Im Ortschaftsrat steht der umstrittene Bau am Dorfrand auf der Tagesordnung. Die Bürger hoffen auf klare Antworten.

Großenhains OB Sven Mißbach stellte sich im August den Fragen der Wildenhainer bei einem Vor-Ort-Termin
Großenhains OB Sven Mißbach stellte sich im August den Fragen der Wildenhainer bei einem Vor-Ort-Termin © Anne Hübschmann

Wildenhain. Es ist die letzte Ortschaftsratssitzung dieses Jahres - aber wohl eine brisante: In Wildenhain geht es am 1. Dezember erneut darum, ob und an welcher Stelle ein von der Deutschen Funkturm GmbH geplanter Funkmast gebaut wird. Seit August wird die Debatte darum sehr intensiv und zum Teil hitzig geführt.
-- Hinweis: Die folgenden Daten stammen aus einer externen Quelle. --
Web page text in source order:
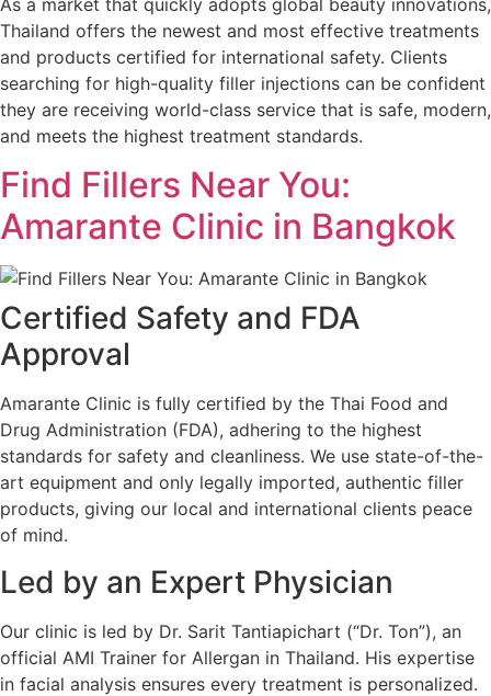
Thailand offers the newest and most effective treatments
and products certified for international safety. Clients
searching for high-quality filler injections can be confident
they are receiving world-class service that is safe, modern,
and meets the highest treatment standards.
Find Fillers Near You:
Amarante Clinic in Bangkok
Certified Safety and FDA
Approval
Amarante Clinic is fully certified by the Thai Food and
Drug Administration (FDA), adhering to the highest
standards for safety and cleanliness. We use state-of-the-
art equipment and only legally imported, authentic filler
products, giving our local and international clients peace
of mind.
Led by an Expert Physician
Our clinic is led by Dr. Sarit Tantiapichart (“Dr. Ton”), an
official AMI Trainer for Allergan in Thailand. His expertise
in facial analysis ensures every treatment is personalized.
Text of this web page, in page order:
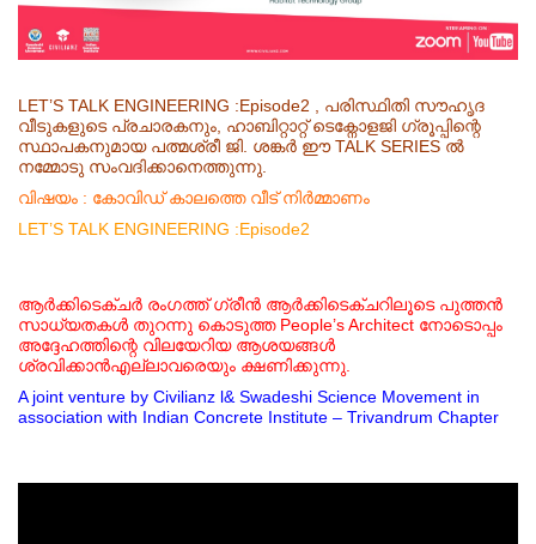
LET’S TALK ENGINEERING :Episode2 , പരിസ്ഥിതി സൗഹൃദ
വീടുകളുടെ പ്രചാരകനും, ഹാബിറ്റാറ്റ് ടെക്നോളജി ഗ്രൂപ്പിന്റെ
സ്ഥാപകനുമായ പത്മശ്രീ ജി. ശങ്കർ ഈ TALK SERIES ൽ
നമ്മോടു സംവദിക്കാനെത്തുന്നു.
വിഷയം : കോവിഡ് കാലത്തെ വീട് നിർമ്മാണം
LET’S TALK ENGINEERING :Episode2
ആർക്കിടെക്ചർ രംഗത്ത് ഗ്രീൻ ആർക്കിടെക്ചറിലൂടെ പുത്തൻ
സാധ്യതകൾ തുറന്നു കൊടുത്ത People’s Architect നോടൊപ്പം
അദ്ദേഹത്തിന്റെ വിലയേറിയ ആശയങ്ങൾ
ശ്രവിക്കാൻഎല്ലാവരെയും ക്ഷണിക്കുന്നു.
A joint venture by Civilianz l& Swadeshi Science Movement in
association with Indian Concrete Institute – Trivandrum Chapter
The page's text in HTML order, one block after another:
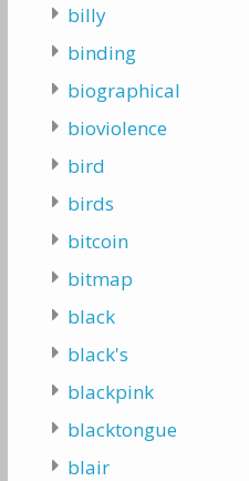
billy
binding
biographical
bioviolence
bird
birds
bitcoin
bitmap
black
black's
blackpink
blacktongue
blair
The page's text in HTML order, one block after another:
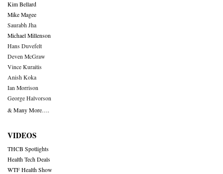
Kim Bellard
Mike Magee
Saurabh Jha
Michael Millenson
Hans Duvefelt
Deven McGraw
Vince Kuraitis
Anish Koka
Ian Morrison
George Halvorson
& Many More….
VIDEOS
THCB Spotlights
Health Tech Deals
WTF Health Show
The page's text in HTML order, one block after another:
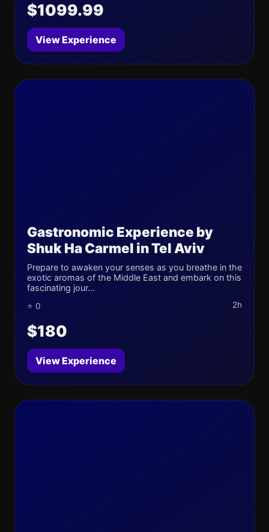
$1099.99
View Experience
Gastronomic Experience by
Shuk Ha Carmel in Tel Aviv
Prepare to awaken your senses as you breathe in the
exotic aromas of the Middle East and embark on this
fascinating jour...
⭐ 0 2h
$180
View Experience
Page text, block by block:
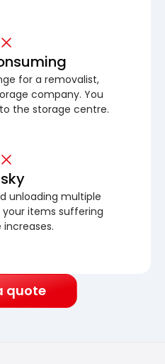
for a removalist,
company. You
the storage centre.
unloading multiple
items suffering
quote
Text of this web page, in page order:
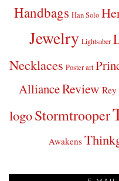
Handbags Han Solo
Jewelry Lightsaber
Necklaces Poster art
AllianceReview Rey
logoStormtrooper
Awakens
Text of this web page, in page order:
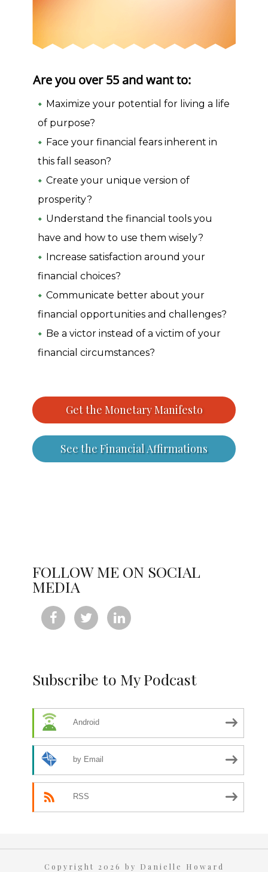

Sogar ein Vor-Ort-Termin auf einem Feld am Dorfrand kam auf Drängen einer Bürgerinitiative zustande. Dort räumten sowohl Oberbürgermeister Sven Mißbach als auch Ortsvorsteher Mirko Neitzel Fehler in der Kommunikation mit den Anwohnern ein. Deren Hauptgründe für die Ablehnung: Der geplante Abstand zur Dorfbebauung sei zu gering. Zudem werden gesundheitliche Folgen befürchtet.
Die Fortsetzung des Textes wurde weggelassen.